First off its good that you have a plan and a goal, because no one can take away your goals, keep those your number one priority.

In regard to the woman you left close to your one year, it seems like maybe you were afraid of such a serious relationship? Also regardless of the issues you have and didnt want to involve her with, if she loves you she would be willing to go thru them with you, if not when you talk about them she would let you know that she doesnt want to be apart of it.

In regard to your friends who dont seem to be doing much, sadly friends grow apart, and you can help everyone they have to help themselves, its great that you want to get them on the right path, but if they arent willing to do that for themselves then sadly there isnt much you can do, you can hold their hands forever.


Like all of us your growing and continously maturing, many things that you used to do and have a passion for is sadly no longer present. We out grow certain things that we used to do, I've seen this in myself also and some what feel a bit sad about it but realize that we dont stay the same way forever. I wish you the best of luck, stay focused on your goal, you have a good start in the military and keep on that track, woman and such will come to you and you'll mee the right one when the time is right, sadly this could be considered the time when you are getting to know yourself and the type of woman that you know you will want to settle down with.

Rich
05-14-2005, 05:30 PM
You just going through a malaise that almost everyone your age goes through. High school is over, maybe you dated a bit, or maybe you didn't. You're going into adulthood and you're wondering what you're going to do.

You're looking back at what was comfortable, looking forward at an uknown and you're meloncoly over what was.

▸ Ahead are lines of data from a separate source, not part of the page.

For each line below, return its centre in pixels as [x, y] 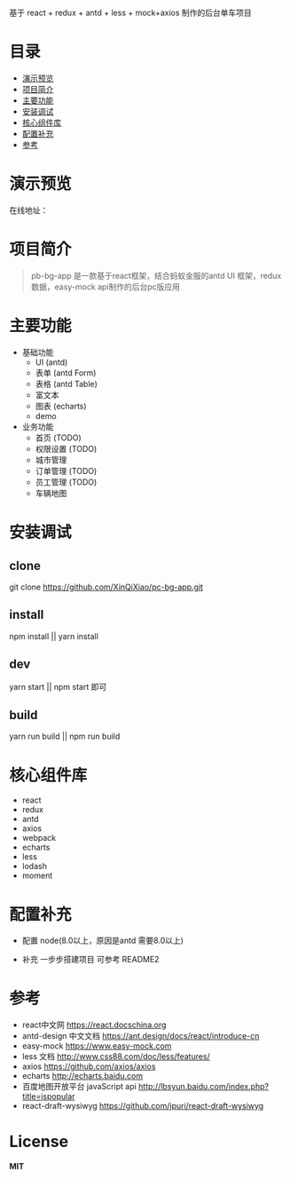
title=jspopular [48, 1096]
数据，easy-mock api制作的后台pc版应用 [105, 287]
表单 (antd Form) [66, 372]
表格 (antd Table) [66, 384]
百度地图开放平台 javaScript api [79, 1087]
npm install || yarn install [54, 636]
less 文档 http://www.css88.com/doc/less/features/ [116, 1056]
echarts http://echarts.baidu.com [82, 1076]

Just know that life moves on. You have a direction and that's good. My suggestion is to start working out and jogging. This will help you to take you mind off things, get you doing something constructive with your time as well as getting you in shape for basic training.

I was in the USAF from 1985-1989 and know what you'll be going through. Even though the AF isn't the hardest when it come to physical training, there still are minimums that you have to do in order to graduate. Jogging is going to help you.

Also know that the AF is more into mental stress rather that physical stress. The ability to follow orders and attention to detail are paramount. You need to resolve all issues now and go in with a clear head. We had a guy commit suicide because he freaked from the stress.

Just keep your mouth shut and never volunteer for anything.

My suggestion for right now is to go out and date. If it's with this old GF, then just have fun. If you're going away and she's going away, then you both know that deal. Enjoy life.

You're future is ahead of you and there's so much in store. You can have a great future, you just need to grab the bull by the horns. The AF will only be a great experience if you let it.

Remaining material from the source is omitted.